Money Button blogged “businesses that write to and read from the blockchain have a moral and legal obligation to moderate morally reprehensible and illegal content,” and further detailed how an anonymous user posted illegal content to BSV using Money Button. “We have confirmed that was the case and we have banned the user responsible for creating those transactions.”
It’s unusually torturous language due to the nature of crypto. More than a few in the community have wondered aloud if businesses associated with BSV will wind up being Facebook-like surveillance scolds. The rest of the Money Button post proceeds with verbiage such as “it is likely that criminals will continue to attempt to abuse this technology for illegal purposes,” and those who do “will be banned and reported to the authorities,” culminating with users being “able opt-in to blacklists from trusted businesses and authorities.”
OP_RETURN and Dunning-Kruger
Incredibly easy would be to get lost in morality debates hardly anyone disputes, something like the Dunning–Kruger effect. It’s a bias protecting intellectual mistakes through wild overestimations of real prowess, and those employing it fall prey to lowbrow arguments about censorship fears the equivalent of being pro-child pornography. Public relations in this manner is often about taking worse case scenarios to smuggle-in wide net policies under scares of rampant criminality. Yet cheerleaders also forwarded recent news of BSV now housing a full read only memory of Super Mario Brothers for the Nintendo Entertainment System, another seeming violation of IP.
It’s worth noting OP_RETURN sizes were a real bone of contention during debates leading to the contentious hard fork turned chain split of 15 November 2018. As one prominent developer observed concerning the recent Money Button affair, “BSV recently increased their OP_RETURN size to 100kb so someone was able to upload [illegal imagery] to the chain via Money Button.” Bitcoin Cash, from which BSV forked, by comparison, has an OP_RETURN size of only 220 bytes, making it difficult to almost impossible for something similar to occur.
Extra irony might happen when businesses in fear of thundering legal threats, the kind made often by prominent BSV figureheads, drop any use whatsoever of BSV as a result. Forget exchanges as well. Even mining the chain could pose legal trouble under the BSV rubric.

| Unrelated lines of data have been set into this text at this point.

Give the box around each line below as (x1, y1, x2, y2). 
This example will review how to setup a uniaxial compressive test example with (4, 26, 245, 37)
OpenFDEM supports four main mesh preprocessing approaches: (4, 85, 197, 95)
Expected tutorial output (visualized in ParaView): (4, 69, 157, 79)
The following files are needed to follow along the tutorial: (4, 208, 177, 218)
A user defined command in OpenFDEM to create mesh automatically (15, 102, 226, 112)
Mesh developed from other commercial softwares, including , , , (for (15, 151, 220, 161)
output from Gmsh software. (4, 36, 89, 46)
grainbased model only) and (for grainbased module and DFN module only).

At the very least, platforms such as Money Button are officially centralized both in theory and practice, and they’re going to decide what is legal and moral. CoinSpice reached out to Ryan X. Charles of Money Button 24 hours prior to publication for comment, and received no reply.
Squire and CoinGeek Extend Merger Negotiations
And merchant adoption is going to be critical due to the spectre of CoinGeek Mining (a principal BSV mining pool) and Squire Mining merger negotiations being pushed to 31 March 2019. Squire acquiring CoinGeek was thought by BSV proponents to establish a giant, publicly traded mining outfit, and since the middle of last year it has been highly anticipated within their ranks.
Hardware synergy, chip prototypes, etc. were given many headlines within the BSV camp through official websites and chat rooms. The situation, however, turned a bit when Squire CEO Taras Kulyk resigned after a severe market downturn and slow product development. The trading price of Squire Mining (SQR) has dropped nearly 80% since Fall of last year.
BSV’s speculative price has also fallen steeply, following broader market trends. Combined with illegal upload issues going against the very nature of its business model, no new ASIC chip, merger architect and Squire CEO bowing out, and negotiations shoved back, no doubt the BSV community is hoping for a much better 2019 going forward.